I'm using a Jupyter Notebook on a MBP Retina (without Nvidia GPU).我在 MBP Retina（没有 Nvidia GPU）上使用 Jupyter Notebook。

# ** Workaround from Keras Documentation **

import numpy as np
import tensorflow as tf
import random as rn

# The below is necessary in Python 3.2.3 onwards to
# have reproducible behavior for certain hash-based operations.
# See these references for further details:
# https://docs.python.org/3.4/using/cmdline.html#envvar-PYTHONHASHSEED
# https://github.com/fchollet/keras/issues/2280#issuecomment-306959926

import os
os.environ['PYTHONHASHSEED'] = '0'

# The below is necessary for starting Numpy generated random numbers
# in a well-defined initial state.

np.random.seed(42)

# The below is necessary for starting core Python generated random numbers
# in a well-defined state.

rn.seed(12345)

# Force TensorFlow to use single thread.
# Multiple threads are a potential source of
# non-reproducible results.
# For further details, see: https://stackoverflow.com/questions/42022950/which-seeds-have-to-be-set-where-to-realize-100-reproducibility-of-training-res

session_conf = tf.ConfigProto(intra_op_parallelism_threads=1, inter_op_parallelism_threads=1)

from keras import backend as K

# The below tf.set_random_seed() will make random number generation
# in the TensorFlow backend have a well-defined initial state.
# For further details, see: https://www.tensorflow.org/api_docs/python/tf/set_random_seed

tf.set_random_seed(1234)

sess = tf.Session(graph=tf.get_default_graph(), config=session_conf)
K.set_session(sess)


# ** Workaround end **

# ** Start of my code **


# LSTM and CNN for sequence classification in the IMDB dataset
from keras.models import Sequential
from keras.layers import Dense
from keras.layers import LSTM
from keras.layers.embeddings import Embedding
from keras.preprocessing import sequence
from sklearn import metrics
# fix random seed for reproducibility
#np.random.seed(7)

# ... importing data and so on ...

# create the model
embedding_vecor_length = 32
neurons = 91
epochs = 1
model = Sequential()
model.add(Embedding(top_words, embedding_vecor_length, input_length=max_review_length))
model.add(LSTM(neurons))
model.add(Dense(1, activation='sigmoid'))
model.compile(loss='mean_squared_logarithmic_error', optimizer='adam', metrics=['accuracy'])
print(model.summary())
model.fit(X_train, y_train, epochs=epochs, batch_size=64)
# Final evaluation of the model
scores = model.evaluate(X_test, y_test, verbose=0)
print("Accuracy: %.2f%%" % (scores[1]*100))
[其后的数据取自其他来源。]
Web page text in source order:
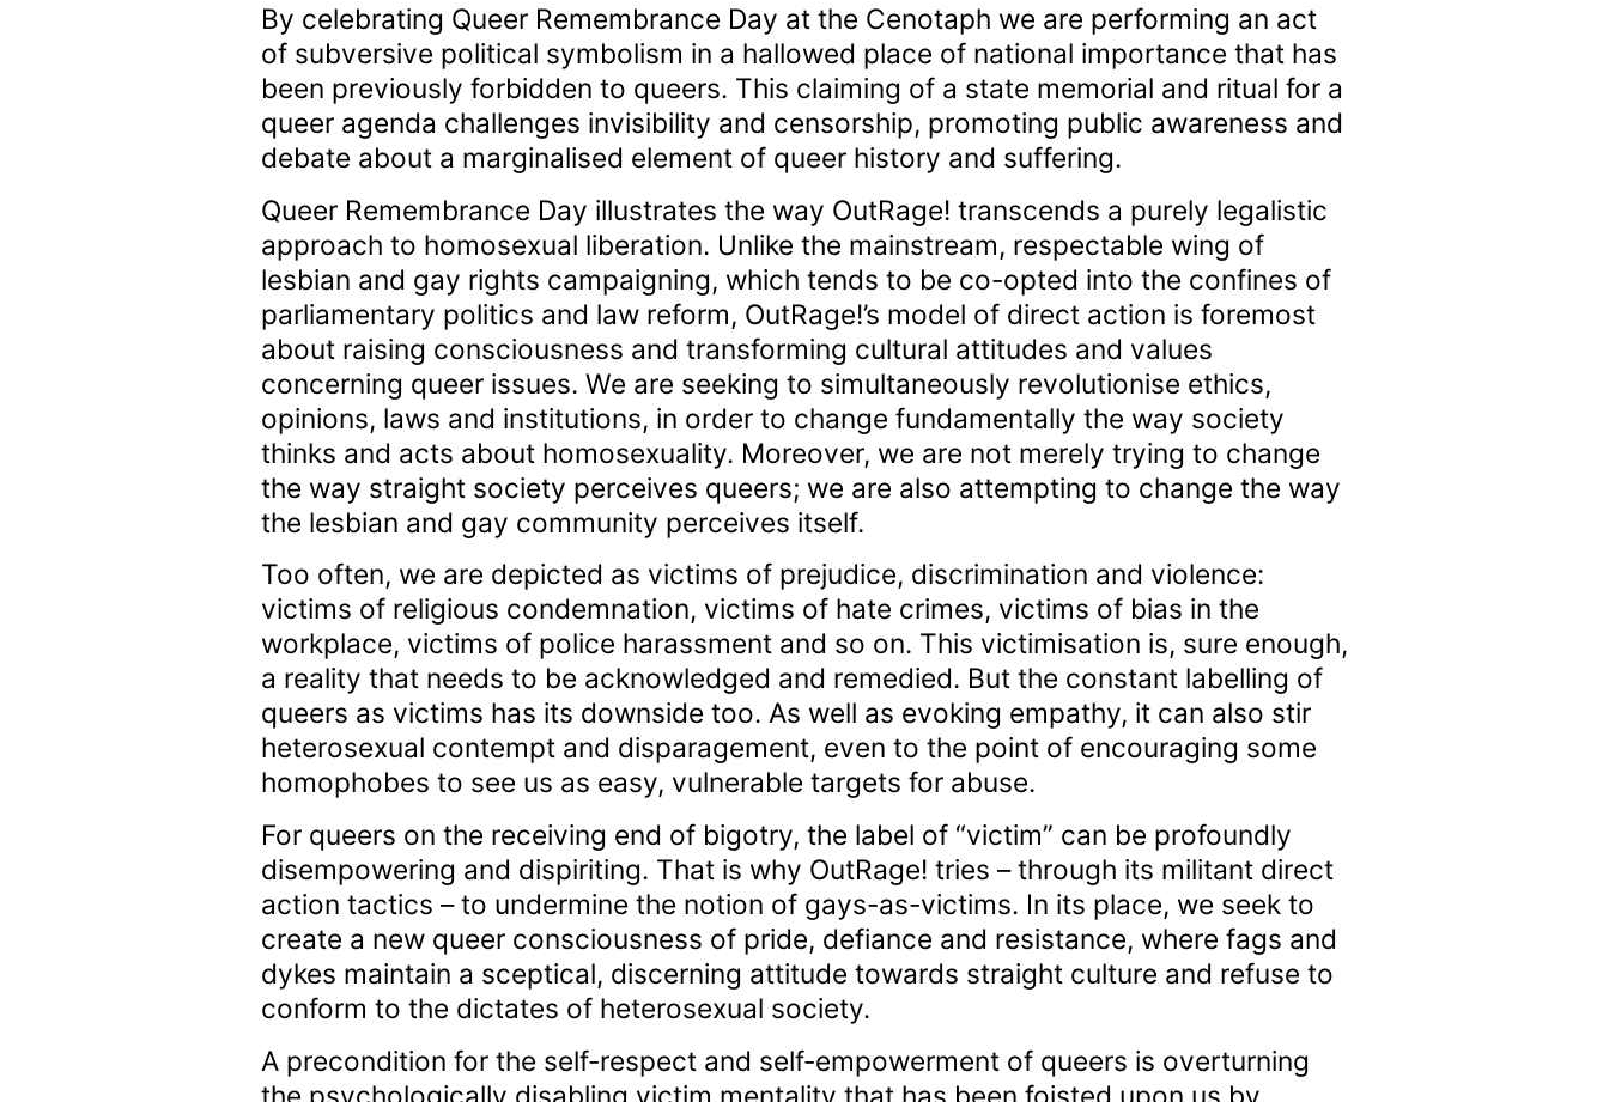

Used Python version:使用的 Python 版本：

Python 3.6.3 |Anaconda custom (x86_64)| (default, Oct  6 2017, 12:04:38) 
[GCC 4.2.1 Compatible Clang 4.0.1 (tags/RELEASE_401/final)]
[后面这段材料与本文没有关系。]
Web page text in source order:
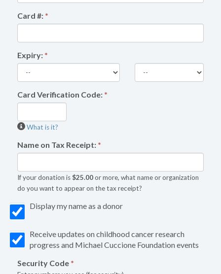
Card #: *
Expiry: *
Card Verification Code: *
What is it?
Name on Tax Receipt: *
If your donation is$25.00or more, what name or organization
do you want to appear on the tax receipt?
Display my name as a donor
Receive updates on childhood cancer research
progress and Michael Cuccione Foundation events
Security Code *
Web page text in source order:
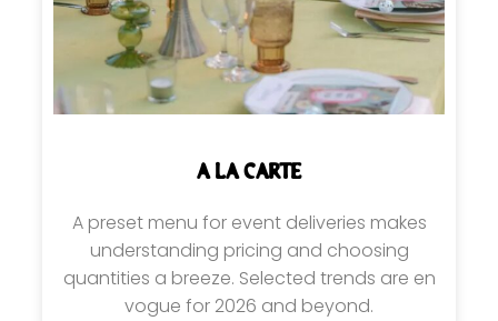
A LA CARTE
A preset menu for event deliveries makes
understanding pricing and choosing
quantities a breeze. Selected trends are en
vogue for 2026 and beyond.
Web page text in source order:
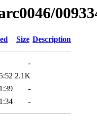
Size Description
-
2.1K
-
-
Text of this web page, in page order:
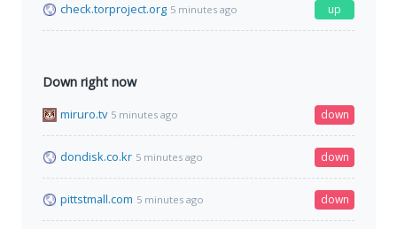
check.torproject.org 5 minutes ago up
Down right now
miruro.tv 5 minutes ago down
dondisk.co.kr 5 minutes ago down
pittstmall.com 5 minutes ago down
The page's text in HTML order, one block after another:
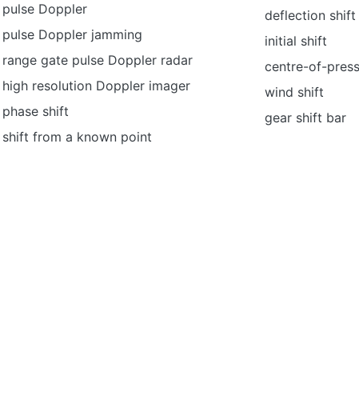
pulse Doppler
pulse Doppler jamming
range gate pulse Doppler radar
high resolution Doppler imager
phase shift
shift from a known point
deflection shift
initial shift
centre-of-
wind shift
gear shift bar
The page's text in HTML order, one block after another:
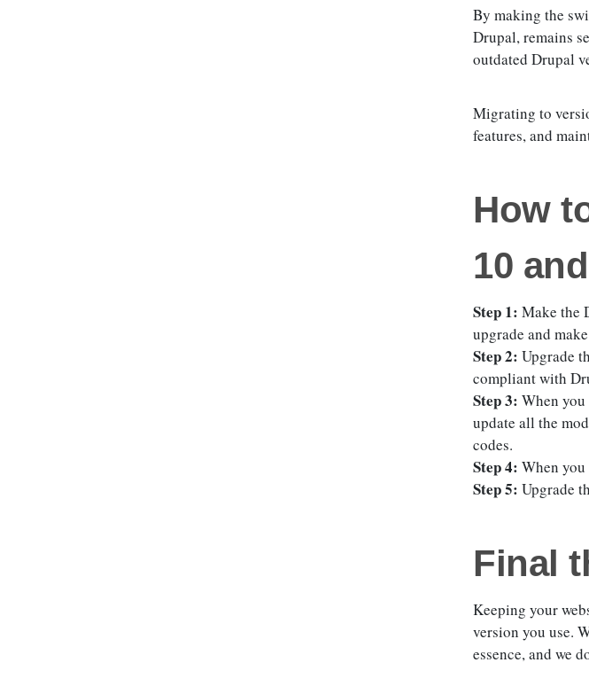
By making the
Drupal, remains
outdated Drupal
Migrating to
features, and
How
10
Step 1: Make the
upgrade and
Step 2: Upgrade
compliant with
Step 3: When
update all the
codes.
Step 4: When you
Step 5: Upgrade
Final
Keeping your
version you use.
essence, and we

The workaround is already included in the code (without effect).解决方法已包含在代码中（无效）。

With everytime I do the training part I get different results.每次我做训练部分时，我都会得到不同的结果。

When resetting the kernel of the Jupyter Notebook, 1st time corresponds with the first time and 2nd time with 2nd time.重置Jupyter Notebook内核时，第一次对应第一次，第二次对应第二次。
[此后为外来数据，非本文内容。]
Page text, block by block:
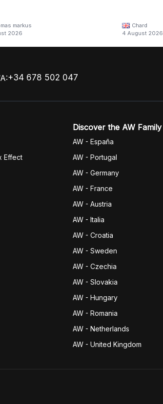
markus
2026
Chard
4 August 2026
+34 678 502 047
Effect
Discover the AW Family
AW - España
AW - Portugal
AW - Germany
AW - France
AW - Austria
AW - Italia
AW - Croatia
AW - Sweden
AW - Czechia
AW - Slovakia
AW - Hungary
AW - Romania
AW - Netherlands
AW - United Kingdom
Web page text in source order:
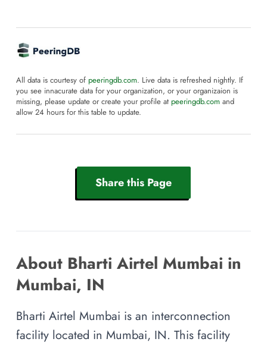
All data is courtesy of peeringdb.com. Live data is refreshed nightly. If
you see innacurate data for your organization, or your organizaion is
missing, please update or create your profile at peeringdb.com and
allow 24 hours for this table to update.
Share this Page
About Bharti Airtel Mumbai in
Mumbai, IN
Bharti Airtel Mumbai is an interconnection
facility located in Mumbai, IN. This facility
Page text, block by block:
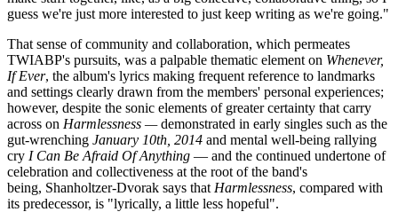
guess we're just more interested to just keep writing as we're going."
That sense of community and collaboration, which permeates
TWIABP's pursuits, was a palpable thematic element on Whenever,
If Ever, the album's lyrics making frequent reference to landmarks
and settings clearly drawn from the members' personal experiences;
however, despite the sonic elements of greater certainty that carry
across on Harmlessness —demonstrated in early singles such as the
gut-wrenching January 10th, 2014 and mental well-being rallying
cry I Can Be Afraid Of Anything — and the continued undertone of
celebration and collectiveness at the root of the band's
being, Shanholtzer-Dvorak says that Harmlessness, compared with
its predecessor, is "lyrically, a little less hopeful".
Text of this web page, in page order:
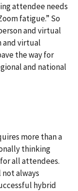
attendee needs
fatigue.” So
and virtual
and virtual
the way for
and national
more than a
thinking
all attendees.
always
hybrid
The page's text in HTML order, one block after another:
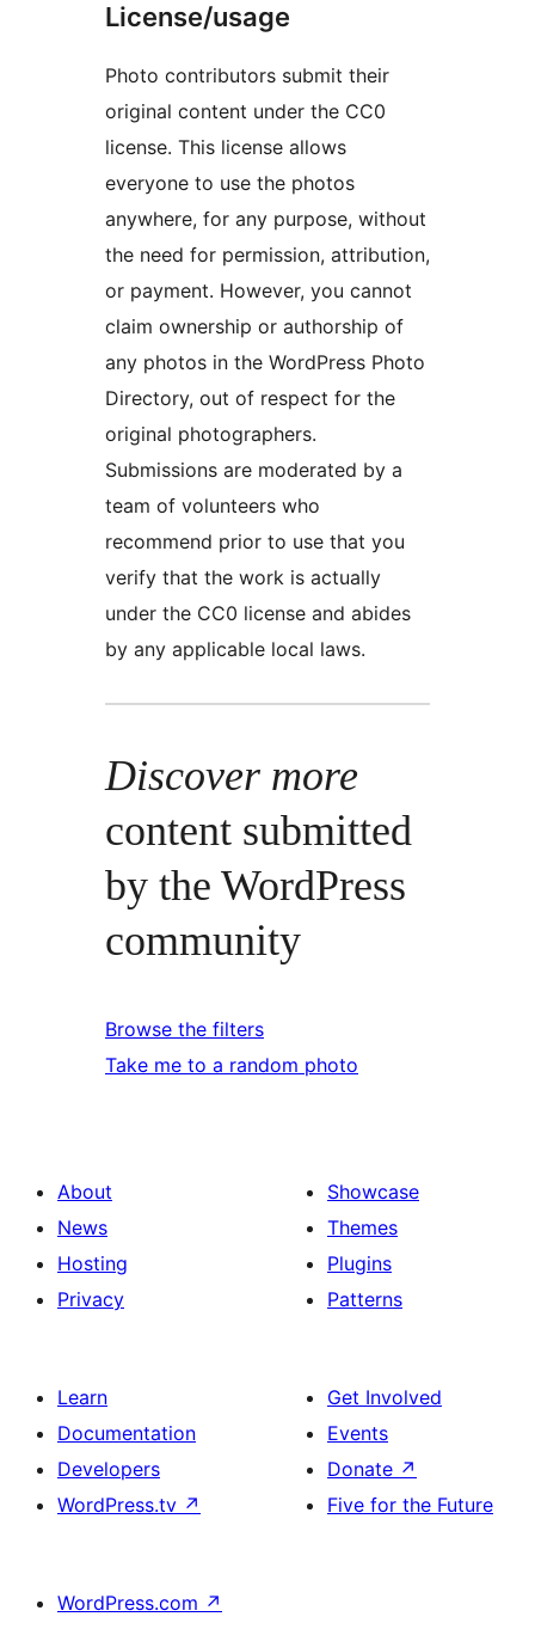
License/usage
Photo contributors submit their
original content under the CC0
license. This license allows
everyone to use the photos
anywhere, for any purpose, without
the need for permission, attribution,
or payment. However, you cannot
claim ownership or authorship of
any photos in the WordPress Photo
Directory, out of respect for the
original photographers.
Submissions are moderated by a
team of volunteers who
recommend prior to use that you
verify that the work is actually
under the CC0 license and abides
by any applicable local laws.
Discover more
content submitted
by the WordPress
community
Browse the filters
Take me to a random photo
About
News
Hosting
Privacy
Showcase
Themes
Plugins
Patterns
Learn
Documentation
Developers
WordPress.tv ↗
Get Involved
Events
Donate ↗
Five for the Future
WordPress.com ↗
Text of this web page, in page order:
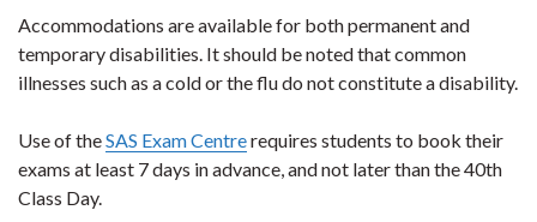
Accommodations are available for both permanent and
temporary disabilities. It should be noted that common
illnesses such as a cold or the flu do not constitute a disability.
Use of theSAS Exam Centrerequires students to book their
exams at least 7 days in advance, and not later than the 40th
Class Day.
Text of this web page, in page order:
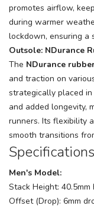
promotes airflow,
during warmer
lockdown, ensuring a
Outsole: NDurance
The NDurance
and traction on
strategically placed
and added longevity,
runners. Its flexibility
smooth transitions
Specifications
Men's Model:
Stack Height:
Offset (Drop): 6mm

So after resetting I will always get for example 0.7782 at the first run, 0.7732 on the second run etc.所以在重置后，我总是会在第一次运行时得到0.7732 ，在第二次运行时得到0.7782 ，等等。

But results without kernel reset are always different each time I run it.但是每次运行没有内核重置的结果总是不同的。

I would be helpful for any suggestion!我会对任何建议有所帮助！

Answer 1

I had exactly the same problem and managed to solve it by closing and restarting the tensorflow session every time I run the model.我遇到了完全相同的问题，并设法通过每次运行模型时关闭并重新启动 tensorflow 会话来解决它。 In your case it should look like this:在您的情况下，它应该如下所示：

#START A NEW TF SESSION
np.random.seed(0)
tf.set_random_seed(0)
sess = tf.Session(graph=tf.get_default_graph())
K.set_session(sess)

embedding_vecor_length = 32
neurons = 91
epochs = 1
model = Sequential()
model.add(Embedding(top_words, embedding_vecor_length, input_length=max_review_length))
model.add(LSTM(neurons))
model.add(Dense(1, activation='sigmoid'))
model.compile(loss='mean_squared_logarithmic_error', optimizer='adam', metrics=['accuracy'])
print(model.summary())
model.fit(X_train, y_train, epochs=epochs, batch_size=64)
# Final evaluation of the model
scores = model.evaluate(X_test, y_test, verbose=0)
print("Accuracy: %.2f%%" % (scores[1]*100))

#CLOSE TF SESSION
K.clear_session()

I ran the following code and had reproducible results using GPU and tensorflow backend:我运行了以下代码并使用 GPU 和 tensorflow 后端获得了可重现的结果：

print datetime.now()
for i in range(10):
    np.random.seed(0)
    tf.set_random_seed(0)
    sess = tf.Session(graph=tf.get_default_graph())
    K.set_session(sess)

    n_classes = 3
    n_epochs = 20
    batch_size = 128

    task = Input(shape = x.shape[1:])
    h = Dense(100, activation='relu', name='shared')(task)
    h1= Dense(100, activation='relu', name='single1')(h)
    output1 = Dense(n_classes, activation='softmax')(h1)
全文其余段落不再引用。